Sunday 18 October 2009

The 20 year plan...

There is an amusing TV advert for Walls sausages doing the rounds at the moment, that as a recent entrant into the world of parenthood and the ensuing sleepless nights, has struck a chord. The advert shows 2 scenes; the birth of a child and, secondly, the departure of said child from home 20-odd years later. The tagline for the sausage company is: "Wall's sausages: we only select the best bits". A bit harsh maybe, but with a 3-month old son, who's lovely, but at the same time a 20 odd year financial liability, I can get the gist. I've been doing some thinking of late about what sort of assets will have value over that sort of timeframe. In trying to select the best bits, there's not a lot that's obvious to me.

As I've blogged before, I'm not much of a buyer into the current rally in stock and bond prices, so they are a bit of a no go area. Endless streams of central bank liquidity, and the transfer of private sector losses onto government balance sheets has so far postponed a reckoning for the flawed global economic approach. Governments are pursuing what should and will ultimately be highly inflationary monetary policies. The US monetary base (coins, paper money and central bank reserves) at the end of August 2008 was about $800 billion. In response to the economic crisis, the US government has printed so much money that the monetary base has swelled to $1.7 trillion. This is the largest expansion in history and a staggering devaluation of the dollar, even if that devaluation is yet to be properly recognised within financial markets.

It means that for every dollar in America one year ago, the US government has created 2.1 more of them. At some point in time, and perhaps not for some time, there must be a serious bout of inflation or increased taxes, or both; these are the only 2 conceivable ways in which governments will extract themselves from their debt burdens. For the time being, in the "postponement period", it's possible to remain comfortably deluded; in countries where substantial stimulus packages have been promised, much of these monies are yet to be put to work - so the delusion period may run for some time.

In the context of the 20 year time horizon I'm thinking of when I plan for our son's future, I'm pretty sure the proverbial will have hit the fan sometime between now and then. With that in mind, I am looking for long-term fundamentals that will almost certainly play-out over an extended time period.

The obvious suggestion, given my views, is to put money into gold - as a hedge against inflation and the effects of a weak dollar. As I've written before, I can't fully get my head around that - since the US broke any direct linkage between the dollar and gold 38 years ago, gold's relevance should theoretically have waned. Granted, the supply of gold is limited and it has been an excellent store of value for centuries, but I can't get a proper grasp of the fundamentals. The only reason it seems to be so popular is for reasons that are no longer relevant - it's a 1000 year fad, that may continue for another 1000 years, but I can only partially rationalize why this fad continues. There is a chance that gold hits a tipping point - unlikely - but possible.

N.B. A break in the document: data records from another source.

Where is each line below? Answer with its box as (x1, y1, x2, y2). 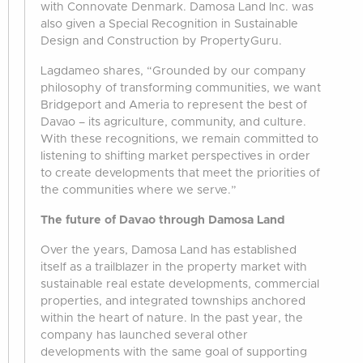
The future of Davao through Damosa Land (41, 214, 285, 226)
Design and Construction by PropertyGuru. (41, 35, 282, 47)
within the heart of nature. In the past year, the (41, 312, 303, 324)
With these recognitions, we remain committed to (41, 133, 318, 145)
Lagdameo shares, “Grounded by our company (41, 65, 306, 77)
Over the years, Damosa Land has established (41, 244, 297, 256)
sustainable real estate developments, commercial (41, 278, 319, 290)
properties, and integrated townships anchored (41, 295, 305, 307)
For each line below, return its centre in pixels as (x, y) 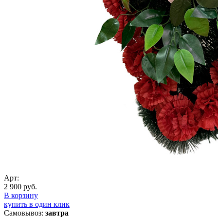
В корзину (21, 195)
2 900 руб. (20, 186)
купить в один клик (37, 204)
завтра (57, 213)
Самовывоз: (25, 213)
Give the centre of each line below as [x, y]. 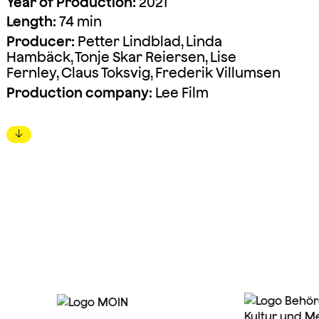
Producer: [40, 42]
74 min [79, 22]
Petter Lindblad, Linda [148, 42]
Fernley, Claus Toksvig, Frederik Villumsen [143, 73]
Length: [31, 22]
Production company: [79, 92]
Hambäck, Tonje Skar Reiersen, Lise [121, 57]
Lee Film [180, 92]
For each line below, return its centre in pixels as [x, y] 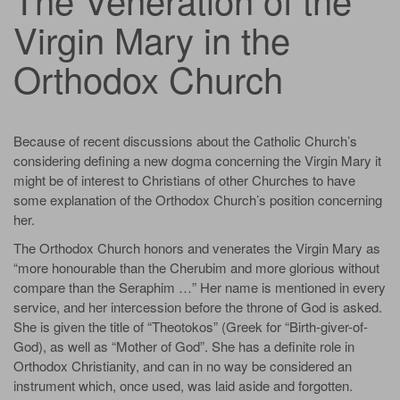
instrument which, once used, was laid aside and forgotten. [183, 385]
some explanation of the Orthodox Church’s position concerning [198, 199]
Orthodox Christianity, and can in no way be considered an [183, 365]
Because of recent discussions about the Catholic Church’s [185, 140]
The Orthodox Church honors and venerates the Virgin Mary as [197, 247]
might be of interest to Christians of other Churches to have [184, 179]
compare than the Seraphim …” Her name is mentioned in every [200, 287]
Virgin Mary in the [152, 38]
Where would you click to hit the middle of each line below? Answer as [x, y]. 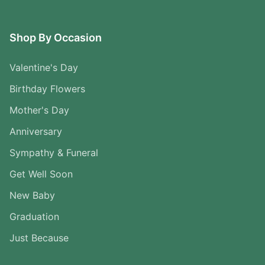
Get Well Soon [41, 174]
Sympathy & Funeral [54, 153]
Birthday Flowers [47, 89]
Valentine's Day [44, 68]
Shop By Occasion [56, 38]
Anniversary [36, 132]
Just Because [39, 238]
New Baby [32, 195]
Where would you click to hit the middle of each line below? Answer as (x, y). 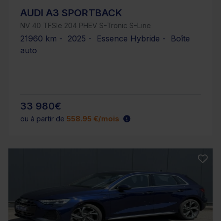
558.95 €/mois (93, 119)
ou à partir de (43, 119)
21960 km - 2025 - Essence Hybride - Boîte (105, 38)
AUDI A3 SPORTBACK (71, 13)
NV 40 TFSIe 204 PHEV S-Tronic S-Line (86, 25)
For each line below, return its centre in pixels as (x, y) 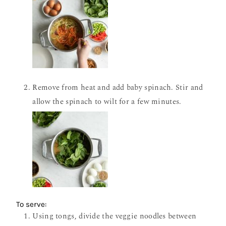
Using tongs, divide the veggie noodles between (115, 216)
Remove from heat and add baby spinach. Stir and (118, 88)
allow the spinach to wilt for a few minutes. (107, 102)
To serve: (32, 204)
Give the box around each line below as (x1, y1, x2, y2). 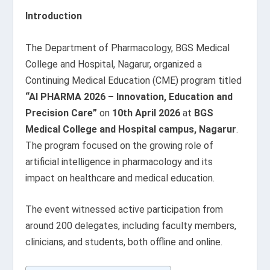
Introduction (25, 10, 83, 22)
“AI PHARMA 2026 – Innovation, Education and (25, 90, 233, 102)
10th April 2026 (112, 107, 181, 119)
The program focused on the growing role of (25, 139, 214, 151)
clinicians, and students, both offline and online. (25, 236, 223, 248)
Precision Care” (25, 107, 98, 119)
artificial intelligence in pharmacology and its (25, 155, 213, 168)
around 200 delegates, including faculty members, (25, 220, 237, 232)
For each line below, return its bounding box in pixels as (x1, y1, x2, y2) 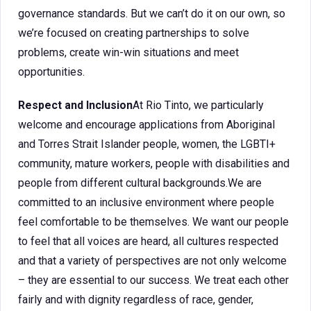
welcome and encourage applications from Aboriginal (18, 118, 275, 131)
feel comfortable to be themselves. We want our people (18, 215, 289, 228)
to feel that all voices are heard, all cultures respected (18, 235, 278, 248)
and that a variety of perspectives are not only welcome (18, 254, 287, 267)
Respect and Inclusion (18, 99, 133, 112)
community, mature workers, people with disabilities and (18, 157, 289, 170)
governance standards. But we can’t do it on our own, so (18, 7, 285, 20)
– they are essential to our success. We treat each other (18, 274, 289, 287)
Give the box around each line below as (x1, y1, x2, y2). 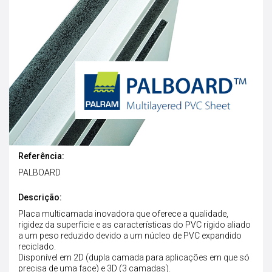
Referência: (18, 151, 64, 161)
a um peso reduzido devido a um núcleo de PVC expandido (18, 231, 242, 240)
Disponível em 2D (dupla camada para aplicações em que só (18, 253, 250, 262)
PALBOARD (18, 168, 61, 177)
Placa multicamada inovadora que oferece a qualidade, (18, 209, 228, 219)
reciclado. (18, 242, 56, 251)
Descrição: (18, 192, 62, 202)
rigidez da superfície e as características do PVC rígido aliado (18, 220, 251, 229)
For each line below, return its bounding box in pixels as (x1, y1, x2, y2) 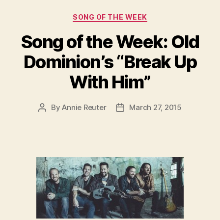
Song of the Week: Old (21, 30, 199, 53)
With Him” (69, 71, 151, 93)
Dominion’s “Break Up (23, 51, 197, 73)
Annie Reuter (62, 102, 107, 112)
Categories (110, 10, 153, 21)
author (42, 113, 65, 123)
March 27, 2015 (129, 102, 182, 112)
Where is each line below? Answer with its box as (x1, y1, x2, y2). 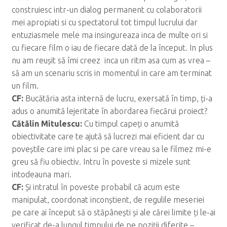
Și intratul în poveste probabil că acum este (25, 182, 180, 192)
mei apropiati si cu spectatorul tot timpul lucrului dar (11, 17, 198, 27)
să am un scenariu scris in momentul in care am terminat (11, 68, 212, 78)
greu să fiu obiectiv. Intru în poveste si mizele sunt (11, 157, 191, 166)
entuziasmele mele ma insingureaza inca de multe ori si (11, 30, 208, 40)
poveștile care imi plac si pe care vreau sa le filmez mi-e (11, 144, 211, 154)
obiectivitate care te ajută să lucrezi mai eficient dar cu (11, 131, 204, 141)
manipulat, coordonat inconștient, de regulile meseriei (11, 195, 204, 204)
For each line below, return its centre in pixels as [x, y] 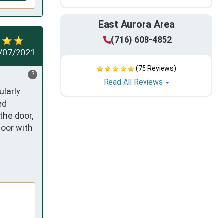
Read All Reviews [134, 82]
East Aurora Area [136, 25]
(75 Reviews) [156, 68]
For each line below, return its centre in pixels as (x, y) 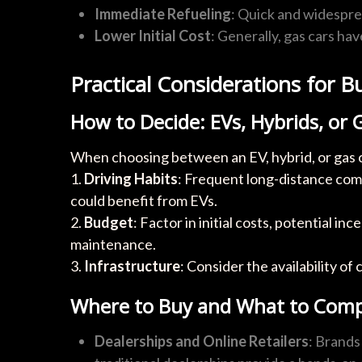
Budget (109, 222)
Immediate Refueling (163, 13)
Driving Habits (131, 178)
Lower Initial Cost (153, 35)
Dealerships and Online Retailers (202, 341)
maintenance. (113, 244)
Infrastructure (132, 265)
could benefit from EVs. (144, 200)
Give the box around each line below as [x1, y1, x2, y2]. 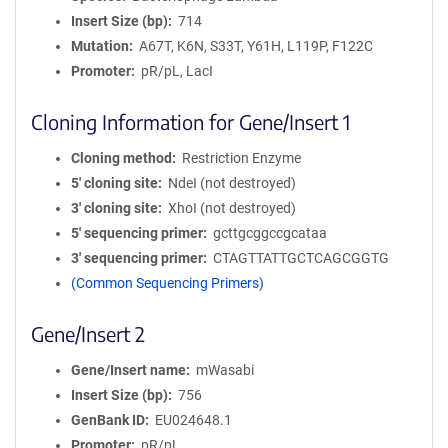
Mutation [71, 38, 129, 54]
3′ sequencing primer [71, 250, 203, 266]
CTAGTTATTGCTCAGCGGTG [212, 250, 389, 266]
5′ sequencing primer [71, 225, 203, 241]
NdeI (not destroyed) [167, 175, 296, 191]
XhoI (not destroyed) [167, 200, 296, 216]
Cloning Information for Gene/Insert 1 [31, 109, 350, 134]
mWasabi [195, 362, 254, 378]

So here is where I am at so far on this quest. Inspiration was provided in the form of a recent David Attenborough nature program in which he said that since he had started making nature documentaries, that the worlds population has doubled. A fairly striking fact.

The world's population has risen from 2.5 billion in 1950 to 6.8 billion. It is growing by 75 million a year and is almost certain to exceed 9 billion by 2050. Thirty years ago half the world's population were not even participating in the world economy, and now they are trying to live like we do; consuming in the same expansive ways. That emerging megaforce will put a substantial squeeze on commodity prices - in particular on basic food stuffs, like wheat. The average daily per capita consumption of oil in the US at 0.677 barrels (an amazing 26 gallons per day)., vs. India's infinitely smaller consumption (0.021bbl.s) and China's (0.049 bbl.). Even if the Chinese and Indians just start consuming as much electricity as Koreans now do, the price of oil will take off. As a fairly fundamental farming input, the knock-on effect for agricultural commodities is likely to be substantial.

It's clear that the world is in the early stages of an unprecedented explosion of the middle class, and the pace will likely pick-up significantly. India and China, where half the world's population live, are a the center of this movement. A recent Goldman Sachs report suggested that India's percentage of people in the "middle class" increased from 1% in 2000 to 5% today, but if growth conditions along the lines of their projections become reality, the vast majority of Indians could be in this group by 2040. One characteristic of "middle class" Indians or Chinese, for that matter, is that they are much more likely to have meat as a regular part of their diet. It takes 9 times as much wheat to put meat on the table (feeding pigs/cows etc.), than to put bread. What seems inevitable is that as the global population continues to grow exponentially, and as the world's middle class grows, the pressure on basic food supplies is only going to increase.

Now this I can rationalize, even if it does scare the hell out of me. Maybe farmland is the answer to financing our son's future, and an early enrollment in agricultural college. Back to his Irish roots!

1 comment:

Anonymous said...

Another great post. I am off to buy some cheap farmland and recruit some farmers.